(DATA Opens)

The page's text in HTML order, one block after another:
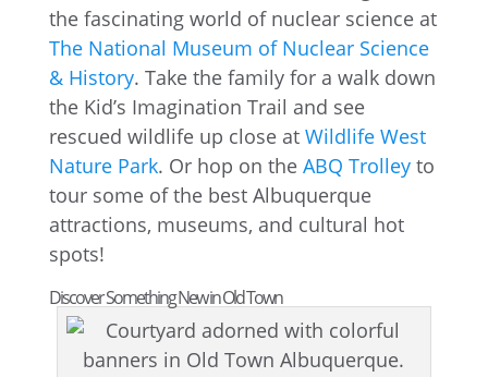
the fascinating world of nuclear science at
The National Museum of Nuclear Science
& History. Take the family for a walk down
the Kid’s Imagination Trail and see
rescued wildlife up close at Wildlife West
Nature Park. Or hop on the ABQ Trolleyto
tour some of the best Albuquerque
attractions, museums, and cultural hot
spots!
Discover Something New in Old Town
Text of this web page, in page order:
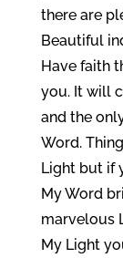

(DATA Closes)

Repeat the listing word for word, omitting the pictures.

▶ RESULT OF THE TASK:
The page's text in HTML order, one block after another:
the fascinating world of nuclear science at
The National Museum of Nuclear Science
& History. Take the family for a walk down
the Kid’s Imagination Trail and see
rescued wildlife up close at Wildlife West
Nature Park. Or hop on the ABQ Trolleyto
tour some of the best Albuquerque
attractions, museums, and cultural hot
spots!
Discover Something New in Old Town
Text of this web page, in page order:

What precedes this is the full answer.